Data excerpts:
--
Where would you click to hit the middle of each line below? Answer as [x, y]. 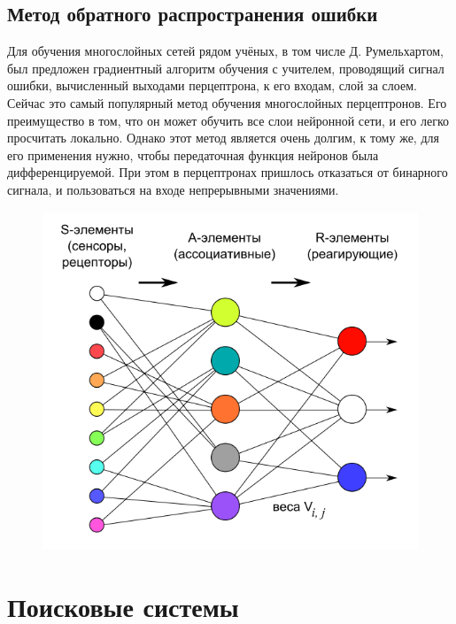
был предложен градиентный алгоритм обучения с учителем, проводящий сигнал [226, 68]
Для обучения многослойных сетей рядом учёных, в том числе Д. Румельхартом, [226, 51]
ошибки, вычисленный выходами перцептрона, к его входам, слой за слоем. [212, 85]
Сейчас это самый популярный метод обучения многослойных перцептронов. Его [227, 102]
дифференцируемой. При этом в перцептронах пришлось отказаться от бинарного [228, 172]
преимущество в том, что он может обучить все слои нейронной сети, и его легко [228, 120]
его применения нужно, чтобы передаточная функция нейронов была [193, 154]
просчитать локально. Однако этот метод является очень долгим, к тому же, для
--
Exercise description
Word for word, set down every record, keeping the images out.

Problem solution
Where would you click to hit the middle of each line below? Answer as [x, y]. 
был предложен градиентный алгоритм обучения с учителем, проводящий сигнал [226, 68]
Для обучения многослойных сетей рядом учёных, в том числе Д. Румельхартом, [226, 51]
ошибки, вычисленный выходами перцептрона, к его входам, слой за слоем. [212, 85]
Сейчас это самый популярный метод обучения многослойных перцептронов. Его [227, 102]
дифференцируемой. При этом в перцептронах пришлось отказаться от бинарного [228, 172]
преимущество в том, что он может обучить все слои нейронной сети, и его легко [228, 120]
его применения нужно, чтобы передаточная функция нейронов была [193, 154]
просчитать локально. Однако этот метод является очень долгим, к тому же, для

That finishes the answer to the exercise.